Ectopic ureter and ureterocele need an adequate treatment plan and different surgical interventions. However, some cases appear as intravesical cystic lesions on ultrasound, with ectopic ureter sometimes reported as pseudoureterocele. This study aimed to describe the sonographic imaging findings of intravesical cystic lesions to differentiate between pseudoureterocele and ureterocele.

Methods

Nineteen patients with duplex collecting system and intravesical cystic lesions that were classified into pseudoureterocele and ureterocele based on the surgical findings were included.

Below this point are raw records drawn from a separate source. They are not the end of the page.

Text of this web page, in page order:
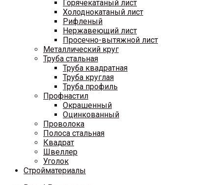
Горячекатаный лист
Холоднокатаный лист
Рифленый
Нержавеющий лист
Просечно-вытяжной лист
Металлический круг
Труба стальная
Труба квадратная
Труба круглая
Труба профиль
Профнастил
Окрашенный
Оцинкованный
Проволока
Полоса стальная
Квадрат
Швеллер
Уголок
Стройматериалы
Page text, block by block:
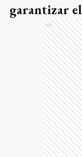
garantizar
Ads
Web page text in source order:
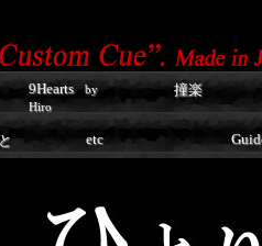
9Hearts
by
Hiro
撞楽
etc
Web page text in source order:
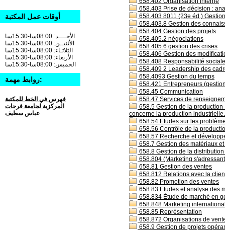
658.403 Prise de décision :
658.403 8011 (23e éd.)
658.403.8 Gestion des
658.404 Gestion des projets
658.405.2 négociations
658.405.6 gestion des crises
658.406 Gestion des
658.408 Responsabilité
658.409 2 Leadership des
658.4093 Gestion du temps
658.421 Entrepreneurs
658.45 Communication
658.47 Services de
658.5 Gestion de la
concerne la production
658.54 Etudes sur les
658.56 Contrôle de la
658.57 Recherche et
658.7 Gestion des matériaux
658.8 Gestion de la
658.804 (Marketing
658.81 Gestion des ventes
658.812 Relations avec la
658.82 Promotion des ventes
658.83 Etudes et analyse des
658.834 Étude de marché en
658.848 Marketing
658.85 Représentation
658.872 Organisations de
658.9 Gestion de projets
أوقات عمل المكتبة
الأحــــد: 08:00سا-15:30سا
الأثنيــن: 08:00سا-15:30سا
الثلاثـاء: 08:00سا-15:30سا
الأربعاء: 08:00سا-15:30سا
الخميس: 08:00سا-15:30سا
روابط مهمة:
فهرس في الخط للمكتبة
المركزية لجامعة فرحات
عباس سطيف
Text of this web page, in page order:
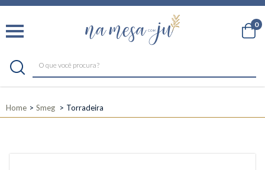
0
Home Smeg Torradeira
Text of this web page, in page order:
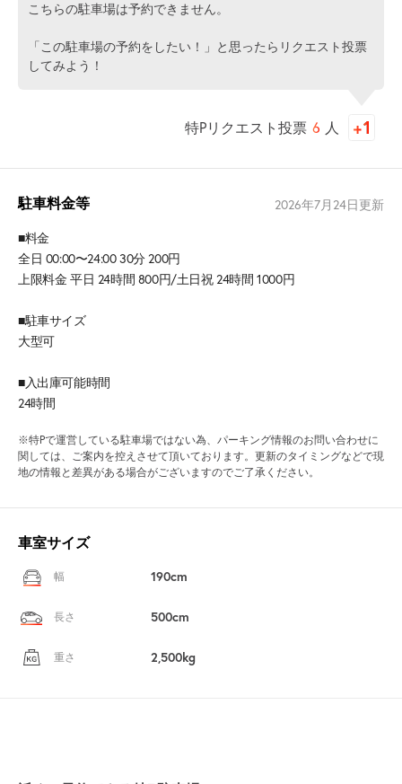
こちらの駐車場は予約できません。
「この駐車場の予約をしたい！」と思ったらリクエスト投票
してみよう！
特Pリクエスト投票 6 人
駐車料金等 2026年7月24日更新
■料金
全日 00:00〜24:00 30分 200円
上限料金 平日 24時間 800円/土日祝 24時間 1000円
■駐車サイズ
大型可
■入出庫可能時間
24時間
※特Pで運営している駐車場ではない為、パーキング情報のお問い合わせに
関しては、ご案内を控えさせて頂いております。更新のタイミングなどで現
地の情報と差異がある場合がございますのでご了承ください。
車室サイズ
幅 190cm
長さ 500cm
重さ 2,500kg

The ultrasound findings compared between the 2 groups were as follows: intravesical lesion with/without a covered muscular layer, presence/absence of notch sign within the lesion, and dynamic change in the appearance of intravesical cystic lesions using Fisher's exact test.

Results

The lesions in 3 patients were classified as pseudoureterocele due to ectopic ureter and the remaining 16 as ureterocele. Significant differences were observed in intravesical lesions with/without a muscular layer (pseudoureterocele versus ureterocele = 3/0 versus 3/13, P = .021) and the presence or absence of a notch sign within the vesical cystic lesion (pseudoureterocele versus ureterocele = 3/0 versus 3/13, P = .021) between the groups. Although there was a tendency for the dynamic change in the appearance of intravesical cystic lesions to be more detectable in cases with ureterocele than in pseudoureterocele, the difference was not significant (0/3 versus 11/5, P = .058).

Conclusions

Sonographic findings, including bladder muscular layer location and the presence of a notch sign within the cystic lesion, were useful in differentiating pseudoureterocele and ureterocele in intravesical cystic lesions in pediatric patients with a duplex collecting system.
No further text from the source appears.